Please copy each line of the records below that holds the word "package".

Raw data:
++++++++++
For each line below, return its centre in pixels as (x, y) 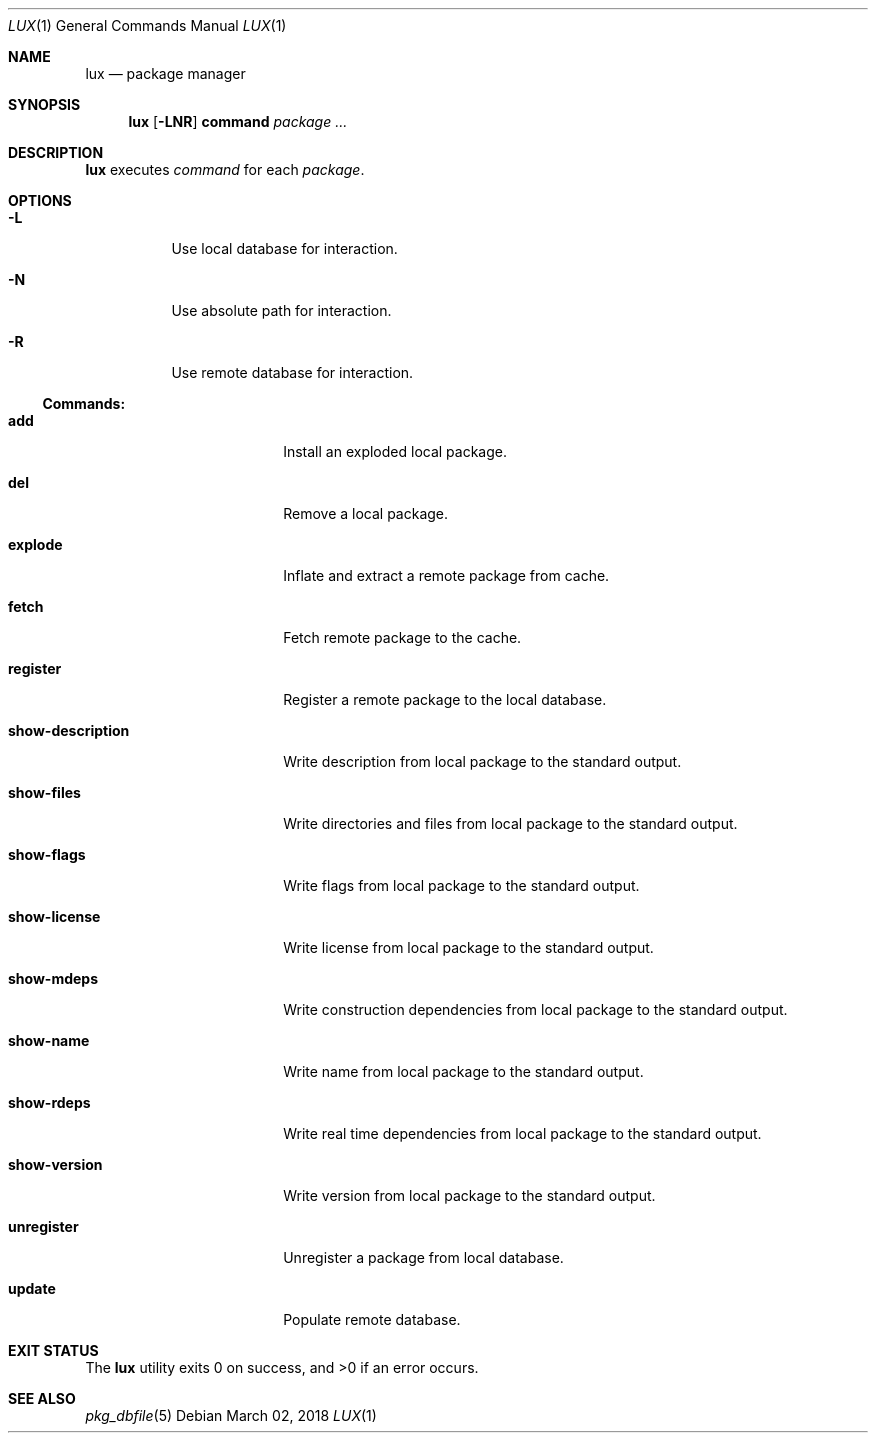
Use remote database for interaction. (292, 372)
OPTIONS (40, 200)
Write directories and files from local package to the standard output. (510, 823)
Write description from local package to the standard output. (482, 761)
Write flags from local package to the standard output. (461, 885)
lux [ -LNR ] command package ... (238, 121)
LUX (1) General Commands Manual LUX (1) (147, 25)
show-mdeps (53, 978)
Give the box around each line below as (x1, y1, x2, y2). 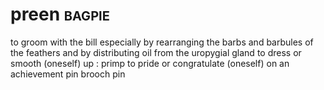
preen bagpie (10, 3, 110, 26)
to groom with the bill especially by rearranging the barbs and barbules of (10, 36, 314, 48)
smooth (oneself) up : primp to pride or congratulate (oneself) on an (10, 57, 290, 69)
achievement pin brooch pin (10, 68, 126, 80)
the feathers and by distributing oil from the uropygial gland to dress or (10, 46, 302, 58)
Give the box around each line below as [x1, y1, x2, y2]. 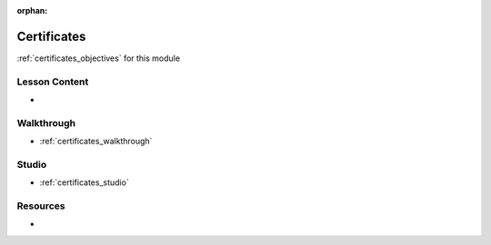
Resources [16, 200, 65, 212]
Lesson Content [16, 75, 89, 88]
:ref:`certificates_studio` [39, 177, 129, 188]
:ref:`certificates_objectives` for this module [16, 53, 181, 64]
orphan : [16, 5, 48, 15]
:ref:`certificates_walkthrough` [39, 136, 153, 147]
++++++++++
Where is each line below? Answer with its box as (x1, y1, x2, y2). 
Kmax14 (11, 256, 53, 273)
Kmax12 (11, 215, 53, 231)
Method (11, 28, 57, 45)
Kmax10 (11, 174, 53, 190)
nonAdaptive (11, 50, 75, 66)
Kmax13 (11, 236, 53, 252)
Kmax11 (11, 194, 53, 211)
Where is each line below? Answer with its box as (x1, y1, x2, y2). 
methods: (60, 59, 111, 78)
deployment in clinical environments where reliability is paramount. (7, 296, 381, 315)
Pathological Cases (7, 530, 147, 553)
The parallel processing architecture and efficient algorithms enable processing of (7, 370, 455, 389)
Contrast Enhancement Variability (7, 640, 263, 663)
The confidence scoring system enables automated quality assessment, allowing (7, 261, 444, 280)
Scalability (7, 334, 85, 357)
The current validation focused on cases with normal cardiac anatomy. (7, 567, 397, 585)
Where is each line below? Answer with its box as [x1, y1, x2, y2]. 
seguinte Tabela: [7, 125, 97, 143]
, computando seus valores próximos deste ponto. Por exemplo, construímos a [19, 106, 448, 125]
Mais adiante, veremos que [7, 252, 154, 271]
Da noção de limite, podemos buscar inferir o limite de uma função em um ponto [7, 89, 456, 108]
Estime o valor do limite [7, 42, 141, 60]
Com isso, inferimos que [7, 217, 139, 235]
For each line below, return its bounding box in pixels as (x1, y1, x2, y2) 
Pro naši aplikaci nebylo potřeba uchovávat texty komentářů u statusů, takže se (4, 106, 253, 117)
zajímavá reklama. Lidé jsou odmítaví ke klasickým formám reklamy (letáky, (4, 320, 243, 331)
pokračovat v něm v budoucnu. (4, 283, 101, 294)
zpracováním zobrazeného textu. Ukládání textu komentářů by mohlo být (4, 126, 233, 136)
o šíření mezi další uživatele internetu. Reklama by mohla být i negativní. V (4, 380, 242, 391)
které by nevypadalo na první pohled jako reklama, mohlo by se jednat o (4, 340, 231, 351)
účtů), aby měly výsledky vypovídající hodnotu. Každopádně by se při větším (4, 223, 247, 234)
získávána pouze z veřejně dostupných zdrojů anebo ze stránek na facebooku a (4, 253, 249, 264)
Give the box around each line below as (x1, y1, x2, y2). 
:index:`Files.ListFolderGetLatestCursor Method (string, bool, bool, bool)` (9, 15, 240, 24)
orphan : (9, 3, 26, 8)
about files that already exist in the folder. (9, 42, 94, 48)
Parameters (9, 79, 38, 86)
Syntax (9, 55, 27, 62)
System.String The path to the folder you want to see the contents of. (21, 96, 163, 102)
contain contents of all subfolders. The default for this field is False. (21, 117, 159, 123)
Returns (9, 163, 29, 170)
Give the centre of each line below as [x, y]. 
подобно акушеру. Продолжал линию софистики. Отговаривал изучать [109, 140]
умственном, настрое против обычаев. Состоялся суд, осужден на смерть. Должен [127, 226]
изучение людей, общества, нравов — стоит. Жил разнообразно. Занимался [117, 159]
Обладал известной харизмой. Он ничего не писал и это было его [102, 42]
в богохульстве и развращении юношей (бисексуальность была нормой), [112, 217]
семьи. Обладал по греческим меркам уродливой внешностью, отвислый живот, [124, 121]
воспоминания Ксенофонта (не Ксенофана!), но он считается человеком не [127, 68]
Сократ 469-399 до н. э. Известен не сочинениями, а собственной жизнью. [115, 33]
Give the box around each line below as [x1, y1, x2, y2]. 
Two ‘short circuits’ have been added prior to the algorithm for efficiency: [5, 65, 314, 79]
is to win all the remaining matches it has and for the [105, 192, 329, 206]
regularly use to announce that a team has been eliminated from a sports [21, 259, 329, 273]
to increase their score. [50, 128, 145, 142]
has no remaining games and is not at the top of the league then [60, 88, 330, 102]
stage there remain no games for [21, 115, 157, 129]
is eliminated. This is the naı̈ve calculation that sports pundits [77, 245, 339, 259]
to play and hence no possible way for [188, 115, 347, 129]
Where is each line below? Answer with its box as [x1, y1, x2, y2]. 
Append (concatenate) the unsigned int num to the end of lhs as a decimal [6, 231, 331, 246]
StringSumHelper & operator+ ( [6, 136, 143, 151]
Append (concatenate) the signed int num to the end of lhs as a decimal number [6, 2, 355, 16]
++++++++++
Task result:
Write directories and files from local package to the standard output. (510, 823)
Write description from local package to the standard output. (482, 761)
Write flags from local package to the standard output. (461, 885)
lux [ -LNR ] command package ... (238, 121)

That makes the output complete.